Scientific classification
- Kingdom: Plantae
- Clade: Tracheophytes
- Clade: Angiosperms
- Clade: Eudicots
- Clade: Asterids
- Order: Lamiales
- Family: Lamiaceae
- Genus: Mentha
- Species: M. requienii
- Binomial name: Mentha requienii Bentham

= Mentha requienii =

- Genus: Mentha
- Species: requienii
- Authority: Bentham
- Conservation status: LC

Species of flowering plant

Mentha requienii, or Corsican mint, is an herb and species of mint, native to Corsica, Sardinia, and Montecristo Island, and naturalized in Portugal and in the British Isles. It is a very low-growing species with bright green leaves and a strong minty aroma.

==Description==
Corsican mint is one of the smallest members of the mint family. It grows to 3–10 cm tall, with small oval leaves 2–7 mm long and tiny mauve flowers in July and August that are insect-pollinated. It has a strong aroma of peppermint.

==Distribution==
Corsican mint is native to Corsica, Sardinia and the Montecristo island. It has become naturalised in other parts of the world and is regarded as an invasive species in south eastern United States.

==Use in the garden==
Mentha requienii can be used in landscaping as a bedding plant, giving out a desirable mint smell when trodden on. Because it can indeed be walked upon without dying, it is sometimes used to line walkways, growing between stepping stones. Unlike most other cultivated mints, this plant stays diminutive and thrives in shady garden areas. However, if given too much moisture the leaves will rot.

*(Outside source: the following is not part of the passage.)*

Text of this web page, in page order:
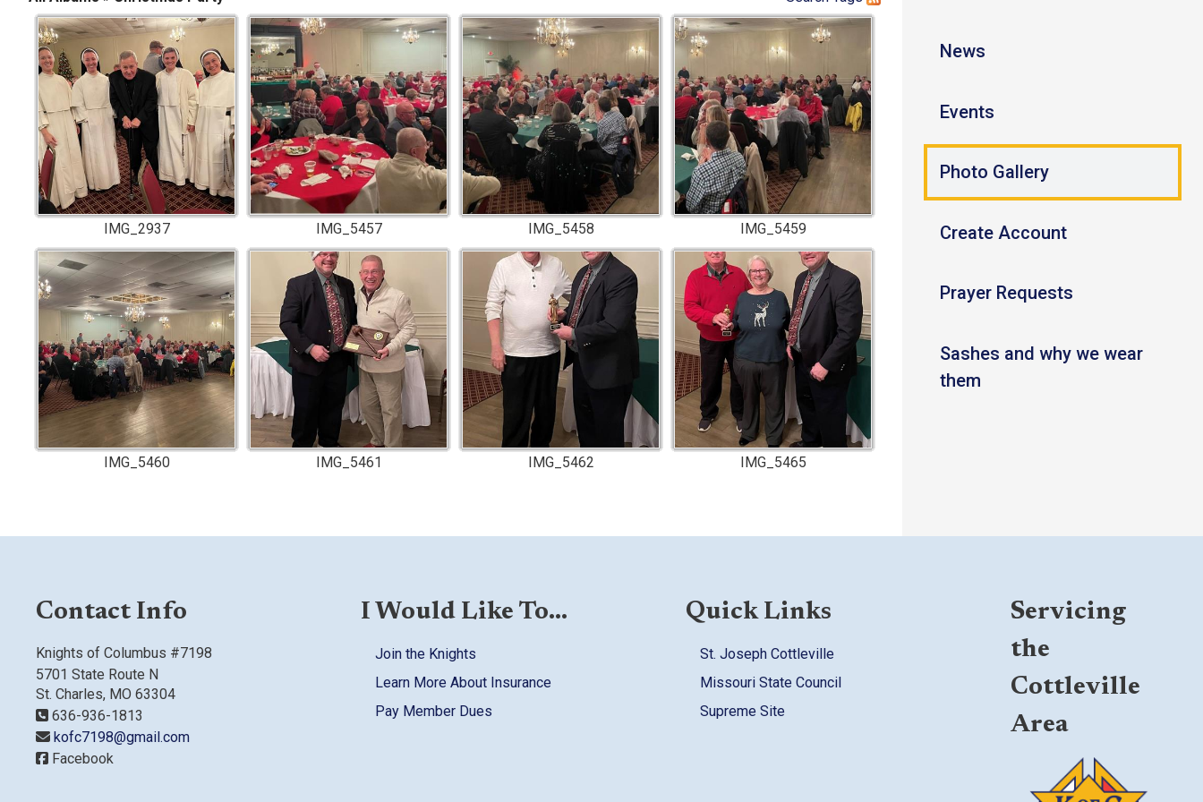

The best way to avoid this is to let the plant dry out between waterings, but not too much, because it is drought-sensitive. Baby's tears is used as a substitute in areas where Corsican mint is too fragile.

==Use in the kitchen==
This plant is also used in cuisine, most famously as the flavoring in crème de menthe. It is sometimes said to have a scent similar to pennyroyal.

==Other uses==

In traditional medicine this plant has been used as an antiseptic, a carminative and a febrifuge. The smell of mint is disliked by rats and mice and this plant has been used for strewing on the floor to deter rodents.